Konkani historian and singer Wilson Mazarello writes, D'Souza is known for her versatility as an actress, delivering performances across a wide range of roles. Her dedication to her craft is evident in her meticulous approach to studying and understanding each character she portrays. Audiences have consistently praised her acting abilities, and she is highly sought after by Konkani directors like M. Boyer, Prem Kumar, and Robin Vaz. In addition to her acting prowess, D'Souza is also a singer, often collaborating with artists such as Robin Vaz and Joe Rose to create duets and trios. Her vocal talents have been showcased on numerous audio cassettes, and she has even released two cassettes of her own. D'Souza's acting career extends beyond the tiatr stage. She has been cast in productions by directors such as Wilmix-Sharon, Mike Mehta, Joe Rose, Antonette Mendes, and H. Britton. Rosario Rodrigues, in particular, selected her for prominent roles in productions like Uzvadd Paloilo and Kudd, while Prince Jacob featured her in Paundde and Pangllo. D'Souza's talent has also been showcased on television, All India Radio (AIR), and in Konkani VCDs, including works such as Don Utram (Two Words), Friends, and the award-winning Ordem Chaddor (The Half Bedsheet), among others.

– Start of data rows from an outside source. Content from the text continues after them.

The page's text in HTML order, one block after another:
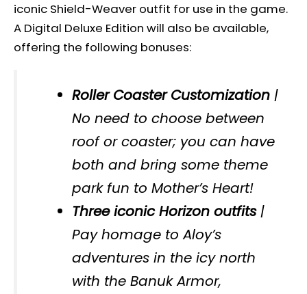
iconic Shield-Weaver outfit for use in the game.
A Digital Deluxe Edition will also be available,
offering the following bonuses:
Roller Coaster Customization |
No need to choose between
roof or coaster; you can have
both and bring some theme
park fun to Mother’s Heart!
Three iconic Horizon outfits|
Pay homage to Aloy’s
adventures in the icy north
with the Banuk Armor,
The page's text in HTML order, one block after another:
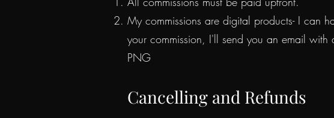
My commissions are digital products- I can
your commission, I'll send you an email
PNG
Cancelling and Refunds
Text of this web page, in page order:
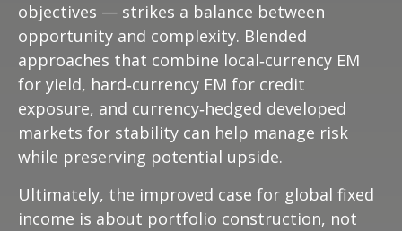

Initially, D'Souza's grasp of the Konkani language was anglicized. However, with the guidance of George de Agassaim, she put in the effort to learn to read and sing in Konkani. Additionally, her acting skills were honed under the mentorship of Prem Kumar, who imparted knowledge on acting techniques, effective communication, and self-presentation. Interestingly, it was during the rehearsals of Prem's production Ordhi Bhakri that D'Souza crossed paths with her future husband, Anil Kumar, and their romance blossomed. She went on to act in several of Anil's productions, including the pioneering horror tiatr Bhirantt (The Fear), as well as Saulli and Dubav Ek Uzo (Doubt is a Fire). Furthermore, D'Souza played a pivotal role in the revival of Ordhi Bhakri and Ekuch Rosto. Throughout her career, D'Souza has amassed a number of performances in various locations, including Goa, Mumbai, other parts of India, the UK, and the Gulf countries.

==Personal life==
D'Souza entered into marriage with Anil Kumar, an actor and producer in the Konkani tiatr industry, on 3 December 1982. The couple had a son named Kenneth, who is currently based in Dubai. D'Souza acknowledges the presence of talented young individuals on the theatrical stage, recognizing them as the future of tiatr. She appreciates their dedication to honing their skills through workshops and emphasizes the importance of authentic costuming, citing the influence of figures such as Prem Kumar and M. Boyer.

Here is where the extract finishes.